Prior to the start of the 1910–11 season, Johnson announced that he would relinquish his remaining amateur status to become a professional basketball coach and referee in December 1910. He reported to the basketball team at the start of January 1911 after it was revealed that his work did not result in the loss of his amateur standing. On January 24, Johnson decided to withdraw from any further participation in Jayhawks athletics.

===Other sports===
Johnson also played for the Jayhawks baseball team and was a member of the track and field team. The Missouri Valley Conference passed a ruling that no player could participate in more than two sports so Johnson chose to commit to football and basketball while he dropped his other athletic pursuits.

==Death==
Johnson suffered an injury to his back in a basketball game against the Saint Louis Billikens which was to be the start of his health decline. In the final game of the 1910 football season against the Missouri Tigers, Johnson was squashed between two Tiger defenders and re-aggravated a kidney condition that had plagued him since his childhood. His injury meant that he was unable to play basketball during the 1910–11 season and his health steadily deteriorated over the next year.

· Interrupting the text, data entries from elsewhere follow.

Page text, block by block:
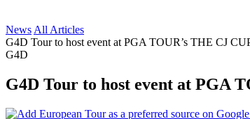
News All Articles
G4D Tour to host event at PGA TOUR’s THE CJ
G4D
G4D Tour to host event at PGA
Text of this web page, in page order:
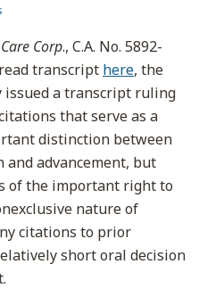
Corp., C.A. No. 5892-
read transcript here, the
issued a transcript ruling
that serve as a
distinction between
advancement, but
of the important right to
nature of
citations to prior
short oral decision
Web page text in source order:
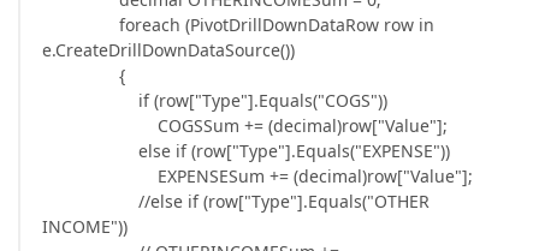
foreach (PivotDrillDownDataRow row in
e.CreateDrillDownDataSource())
{
if (row["Type"].Equals("COGS"))
COGSSum += (decimal)row["Value"];
else if (row["Type"].Equals("EXPENSE"))
EXPENSESum += (decimal)row["Value"];
//else if (row["Type"].Equals("OTHER
INCOME"))
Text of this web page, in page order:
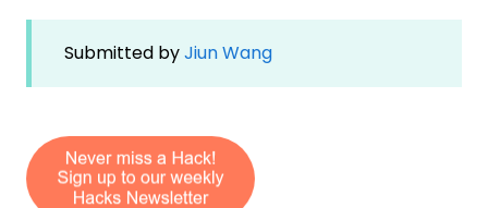
Submitted byJiun Wang
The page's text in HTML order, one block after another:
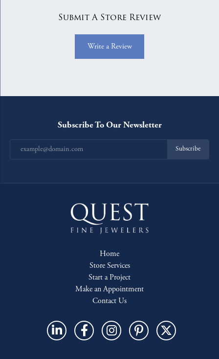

On October 10, 1911, Johnson was taken to the University Hospital for treatment for severe kidney trouble. Surgeons believed that tubercular bacilli were confined to a single kidney and believed that cutting away part of his organ would be sufficient for recovery. Subsequent microscopic examinations revealed that the tubercular area had spread to several organs and intestinal tracts so the surgeons abandoned the idea of operating.

On November 24, 1911, Johnson died in hospital due to tuberculosis of the liver. His mother, Francis Lupher, and brother, Edward Johnson, were at his bedside when he died.

==Legacy==
In an obituary published in the Lawrence Journal-World, Johnson was called "the most famous athlete that the University of Kansas, has ever known from an individual standpoint." In 1935, the University of Kansas honored Johnson at halftime of the Homecoming game against the Missouri Tigers where teammates celebrated him as the best athlete in Jayhawks history.

In 1939, the University Daily Kansan ranked Johnson third in its poll for the greatest Jayhawks athletes behind Jim Bausch and Glenn Cunningham. By the end of the century, Johnson's legacy had been relegated; he was not listed in the top 10 athletes of the past 100 years in a 1999 ranking by the University Daily Kansan.